▶ [Record excerpts]
┌──
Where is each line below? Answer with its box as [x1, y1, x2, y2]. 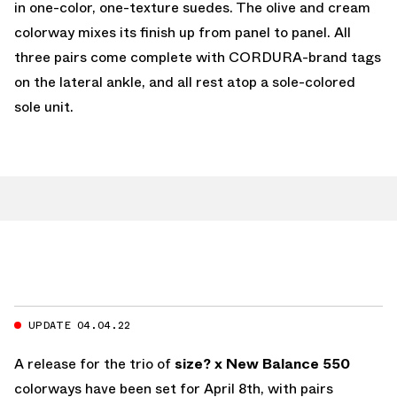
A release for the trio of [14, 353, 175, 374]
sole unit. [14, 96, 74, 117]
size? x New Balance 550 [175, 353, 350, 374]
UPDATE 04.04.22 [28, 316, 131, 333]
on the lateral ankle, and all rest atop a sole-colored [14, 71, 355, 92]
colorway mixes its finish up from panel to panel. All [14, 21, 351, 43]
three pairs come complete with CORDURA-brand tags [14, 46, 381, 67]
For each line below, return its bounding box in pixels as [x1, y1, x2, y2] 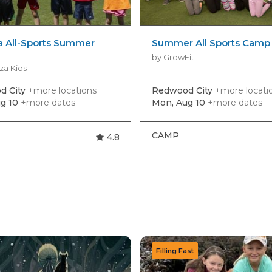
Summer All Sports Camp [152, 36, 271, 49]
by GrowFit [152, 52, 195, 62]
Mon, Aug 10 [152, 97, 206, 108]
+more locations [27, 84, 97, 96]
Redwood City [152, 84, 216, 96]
└──
┌──
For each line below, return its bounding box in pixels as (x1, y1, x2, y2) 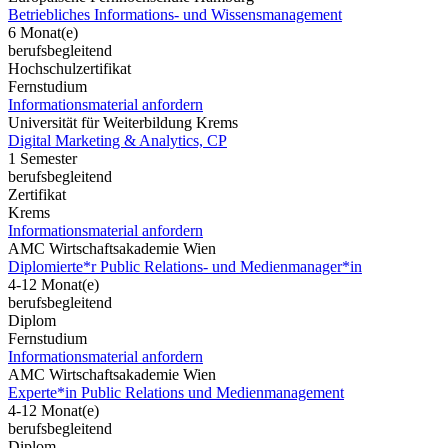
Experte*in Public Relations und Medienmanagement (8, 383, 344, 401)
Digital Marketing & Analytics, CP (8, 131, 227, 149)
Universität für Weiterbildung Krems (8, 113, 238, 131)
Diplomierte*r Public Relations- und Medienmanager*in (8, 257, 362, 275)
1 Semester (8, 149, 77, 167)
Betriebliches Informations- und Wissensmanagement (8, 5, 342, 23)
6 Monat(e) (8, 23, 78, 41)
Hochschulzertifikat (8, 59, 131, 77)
└──
▶ [Brief]
Return only the part above that opens with the line containing "Where is each" and closes with the line containing "Redwood City [152, 84, 216, 96]", exactly and with both ends, skipping the pictures.

▶ [Exercise answer]
Where is each line below? Answer with its box as [x1, y1, x2, y2]. 
A release for the trio of [14, 353, 175, 374]
sole unit. [14, 96, 74, 117]
size? x New Balance 550 [175, 353, 350, 374]
UPDATE 04.04.22 [28, 316, 131, 333]
on the lateral ankle, and all rest atop a sole-colored [14, 71, 355, 92]
colorway mixes its finish up from panel to panel. All [14, 21, 351, 43]
three pairs come complete with CORDURA-brand tags [14, 46, 381, 67]
For each line below, return its bounding box in pixels as [x1, y1, x2, y2] 
Summer All Sports Camp [152, 36, 271, 49]
by GrowFit [152, 52, 195, 62]
Mon, Aug 10 [152, 97, 206, 108]
+more locations [27, 84, 97, 96]
Redwood City [152, 84, 216, 96]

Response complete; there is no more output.